Olivier Breitman : Pas du tout, j’ai dû repasser les auditions. C’était le principe, tout le monde devait être à chance égale. Quand j’ai vu qu’ils reprenaient Le Roi Lion, je me suis mis sur les rangs. Si Le Roi Lion a été ma première grosse comédie musicale, entre-temps (j’ai fait bien d’autres spectacles musicaux comme La Nuit d’Elliot Fall avec Jean-Luc Revol, L’Hôtel des Roches Noires de Françoise Cadol, une autre grosse comédie musicale Dirty Dancing. Et puis, il y a eu Un Violon sur le toit, avec l’Opéra du Rhin qui fut une expérience magnifique. Parce que c’était une programmation à l’Opéra de Strasbourg, que c’est une œuvre extraordinaire, et surtout que cela m’a permis de travailler avec Barry Kosky, le directeur de l’Opéra-Comique de Berlin et metteur en scène de génie. J’avais donc très envie de revenir me frotter au Roi Lion et de retrouver cette autre metteuse en scène de génie qu’est Julie Taymor.

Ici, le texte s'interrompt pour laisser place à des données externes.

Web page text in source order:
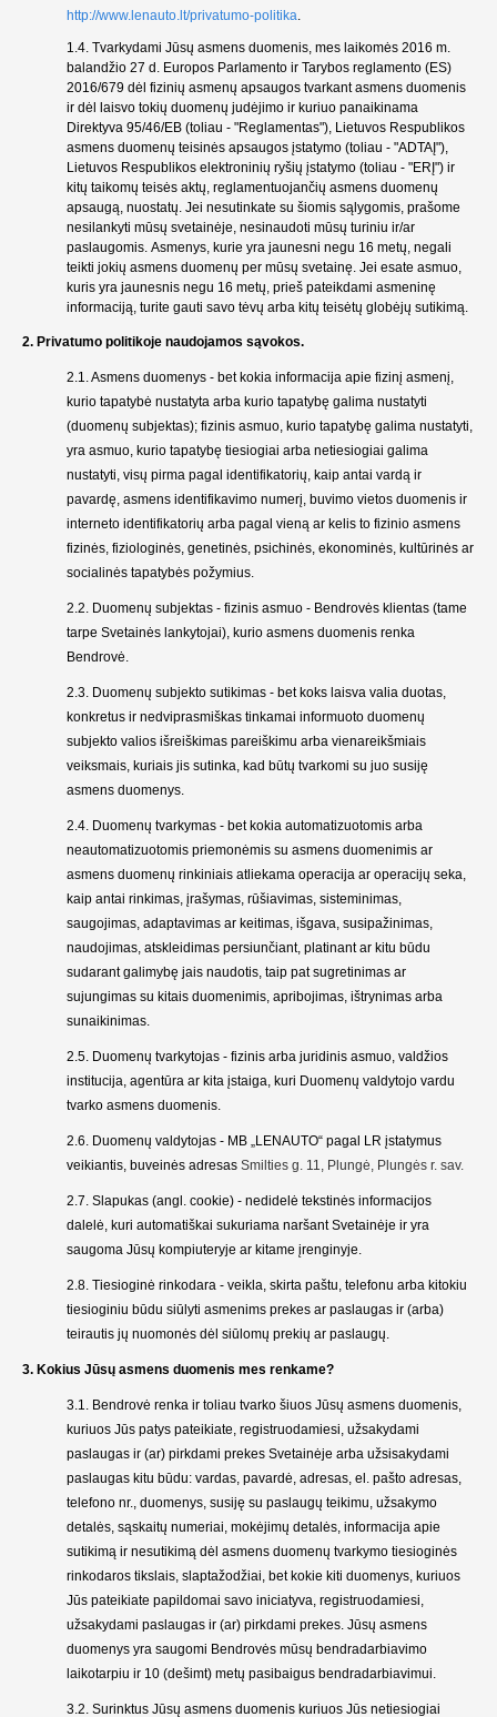
http://www.lenauto.lt/privatumo-politika.
1.4. Tvarkydami Jūsų asmens duomenis, mes laikomės 2016 m.
balandžio 27 d. Europos Parlamento ir Tarybos reglamento (ES)
2016/679 dėl fizinių asmenų apsaugos tvarkant asmens duomenis
ir dėl laisvo tokių duomenų judėjimo ir kuriuo panaikinama
Direktyva 95/46/EB (toliau - "Reglamentas"), Lietuvos Respublikos
asmens duomenų teisinės apsaugos įstatymo (toliau - "ADTAĮ"),
Lietuvos Respublikos elektroninių ryšių įstatymo (toliau - "ERĮ") ir
kitų taikomų teisės aktų, reglamentuojančių asmens duomenų
apsaugą, nuostatų. Jei nesutinkate su šiomis sąlygomis, prašome
nesilankyti mūsų svetainėje, nesinaudoti mūsų turiniu ir/ar
paslaugomis. Asmenys, kurie yra jaunesni negu 16 metų, negali
teikti jokių asmens duomenų per mūsų svetainę. Jei esate asmuo,
kuris yra jaunesnis negu 16 metų, prieš pateikdami asmeninę
informaciją, turite gauti savo tėvų arba kitų teisėtų globėjų sutikimą.
2. Privatumo politikoje naudojamos sąvokos.
2.1. Asmens duomenys - bet kokia informacija apie fizinį asmenį,
kurio tapatybė nustatyta arba kurio tapatybę galima nustatyti
(duomenų subjektas); fizinis asmuo, kurio tapatybę galima nustatyti,
yra asmuo, kurio tapatybę tiesiogiai arba netiesiogiai galima
nustatyti, visų pirma pagal identifikatorių, kaip antai vardą ir
pavardę, asmens identifikavimo numerį, buvimo vietos duomenis ir
interneto identifikatorių arba pagal vieną ar kelis to fizinio asmens
fizinės, fiziologinės, genetinės, psichinės, ekonominės, kultūrinės ar
socialinės tapatybės požymius.
2.2. Duomenų subjektas - fizinis asmuo - Bendrovės klientas (tame
tarpe Svetainės lankytojai), kurio asmens duomenis renka
Bendrovė.
2.3. Duomenų subjekto sutikimas - bet koks laisva valia duotas,
konkretus ir nedviprasmiškas tinkamai informuoto duomenų
subjekto valios išreiškimas pareiškimu arba vienareikšmiais
veiksmais, kuriais jis sutinka, kad būtų tvarkomi su juo susiję
asmens duomenys.
2.4. Duomenų tvarkymas - bet kokia automatizuotomis arba
neautomatizuotomis priemonėmis su asmens duomenimis ar
asmens duomenų rinkiniais atliekama operacija ar operacijų seka,
kaip antai rinkimas, įrašymas, rūšiavimas, sisteminimas,
saugojimas, adaptavimas ar keitimas, išgava, susipažinimas,
naudojimas, atskleidimas persiunčiant, platinant ar kitu būdu
sudarant galimybę jais naudotis, taip pat sugretinimas ar
sujungimas su kitais duomenimis, apribojimas, ištrynimas arba
sunaikinimas.
2.5. Duomenų tvarkytojas - fizinis arba juridinis asmuo, valdžios
institucija, agentūra ar kita įstaiga, kuri Duomenų valdytojo vardu
tvarko asmens duomenis.
2.6. Duomenų valdytojas - MB „LENAUTO“ pagal LR įstatymus
veikiantis, buveinės adresas Smilties g. 11, Plungė, Plungės r. sav.
2.7. Slapukas (angl. cookie) - nedidelė tekstinės informacijos
dalelė, kuri automatiškai sukuriama naršant Svetainėje ir yra
saugoma Jūsų kompiuteryje ar kitame įrenginyje.
2.8. Tiesioginė rinkodara - veikla, skirta paštu, telefonu arba kitokiu
tiesioginiu būdu siūlyti asmenims prekes ar paslaugas ir (arba)
teirautis jų nuomonės dėl siūlomų prekių ar paslaugų.
3. Kokius Jūsų asmens duomenis mes renkame?
3.1. Bendrovė renka ir toliau tvarko šiuos Jūsų asmens duomenis,
kuriuos Jūs patys pateikiate, registruodamiesi, užsakydami
paslaugas ir (ar) pirkdami prekes Svetainėje arba užsisakydami
paslaugas kitu būdu: vardas, pavardė, adresas, el. pašto adresas,
telefono nr., duomenys, susiję su paslaugų teikimu, užsakymo
detalės, sąskaitų numeriai, mokėjimų detalės, informacija apie
sutikimą ir nesutikimą dėl asmens duomenų tvarkymo tiesioginės
rinkodaros tikslais, slaptažodžiai, bet kokie kiti duomenys, kuriuos
Jūs pateikiate papildomai savo iniciatyva, registruodamiesi,
užsakydami paslaugas ir (ar) pirkdami prekes. Jūsų asmens
duomenys yra saugomi Bendrovės mūsų bendradarbiavimo
laikotarpiu ir 10 (dešimt) metų pasibaigus bendradarbiavimui.
3.2. Surinktus Jūsų asmens duomenis kuriuos Jūs netiesiogiai
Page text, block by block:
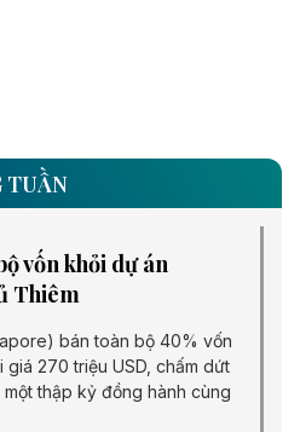
TUẦN
vốn khỏi dự án
Thiêm
bán toàn bộ 40% vốn
giá 270 triệu USD, chấm dứt
thập kỷ đồng hành cùng

Donc vous avez dû postuler pour reprendre le rôle de Scar ?
Olivier Breitman : Absolument, j’ai envoyé mon CV à Stage Entertainment, aux producteurs et directeurs du Mogador, en espérant qu’ils se souviendraient un petit peu de moi… Ils m’ont convoqué pour passer les auditions. J’avais quand-même un peu d’avance sur les autres, parce que ce Scar, après l’avoir joué plus de 800 fois, je le connaissais intimement.

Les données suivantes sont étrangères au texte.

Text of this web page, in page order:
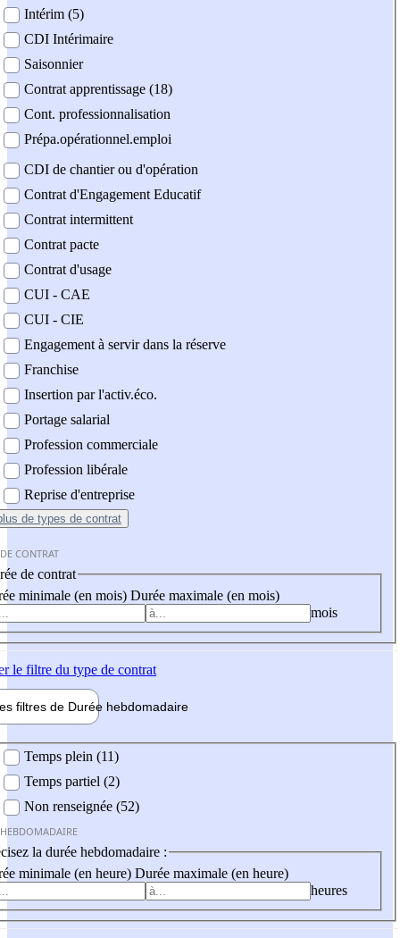
Intérim (5)
CDI Intérimaire
Saisonnier
Contrat apprentissage (18)
Cont. professionnalisation
Prépa.opérationnel.emploi
CDI de chantier ou d'opération
Contrat d'Engagement Educatif
Contrat intermittent
Contrat pacte
Contrat d'usage
CUI - CAE
CUI - CIE
Engagement à servir dans la réserve
Franchise
Insertion par l'activ.éco.
Portage salarial
Profession commerciale
Profession libérale
Reprise d'entreprise
de types de contrat
CONTRAT
de contrat
minimale (en mois) Durée maximale (en mois)
mois
le filtre du type de contrat
filtres de Durée hebdomadaire
Temps plein (11)
Temps partiel (2)
Non renseignée (52)
la durée hebdomadaire :
minimale (en heure) Durée maximale (en heure)
heures
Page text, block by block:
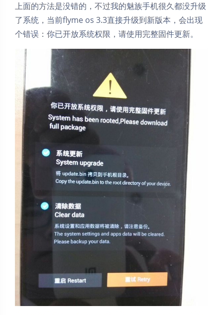
上面的方法是没错的，不过我的魅族手机很久都没升级
了系统，当前flyme os 3.3直接升级到新版本，会出现
个错误：你已开放系统权限，请使用完整固件更新。
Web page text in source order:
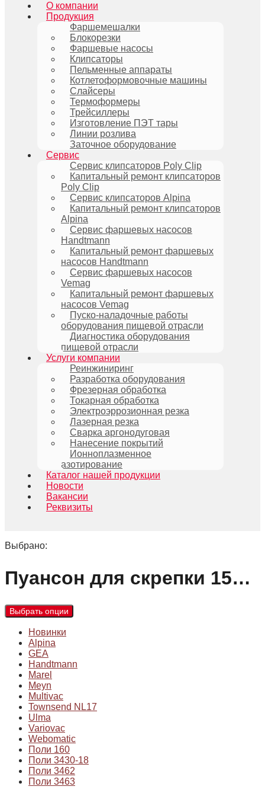
О компании
Продукция
Фаршемешалки
Блокорезки
Фаршевые насосы
Клипсаторы
Пельменные аппараты
Котлетоформовочные машины
Слайсеры
Термоформеры
Трейсиллеры
Изготовление ПЭТ тары
Линии розлива
Заточное оборудование
Сервис
Сервис клипсаторов Poly Clip
Капитальный ремонт клипсаторов
Poly Clip
Сервис клипсаторов Alpina
Капитальный ремонт клипсаторов
Alpina
Сервис фаршевых насосов
Handtmann
Капитальный ремонт фаршевых
насосов Handtmann
Сервис фаршевых насосов
Vemag
Капитальный ремонт фаршевых
насосов Vemag
Пуско-наладочные работы
оборудования пищевой отрасли
Диагностика оборудования
пищевой отрасли
Услуги компании
Реинжиниринг
Разработка оборудования
Фрезерная обработка
Токарная обработка
Электроэррозионная резка
Лазерная резка
Сварка аргонодуговая
Нанесение покрытий
Ионноплазменное
азотирование
Каталог нашей продукции
Новости
Вакансии
Реквизиты
Выбрано:
Пуансон для скрепки 15…
Выбрать опции
Новинки
Alpina
GEA
Handtmann
Marel
Meyn
Multivac
Townsend NL17
Ulma
Variovac
Webomatic
Поли 160
Поли 3430-18
Поли 3462
Поли 3463

Pourquoi avez-vous voulu y retourner ?
Olivier Breitman : Parce que j’adore ce spectacle. Le Roi Lion est, il me semble, une œuvre un peu à part dans le répertoire des comédies musicales et même dans les mises en scène de Julie Taymor. Ce spectacle possède quelque chose de très particulier que l’on ne retrouve nulle part ailleurs ! Et puis pour le personnage de Scar. Pendant les trois ans où j’ai déjà joué ce rôle, je me suis passionné sans m’ennuyer une seconde jusqu’à la dernière représentation. Je me suis demandé si j’allais réussir, en ayant dix ans de plus, à me renouveler encore chaque soir. En fait, le personnage est tellement riche, si bien composé et bien écrit, que cela vient tout seul de lui découvrir de nouvelles nuances. Comme je le dis plus haut, entre-temps, j’ai vécu des expériences musicales nouvelles qui font que j’ai en ma possession plus d’armes artistiques pour aborder un rôle comme celui-ci.
Le rôle de Scar est très physique, ce n’est pas trop dur ?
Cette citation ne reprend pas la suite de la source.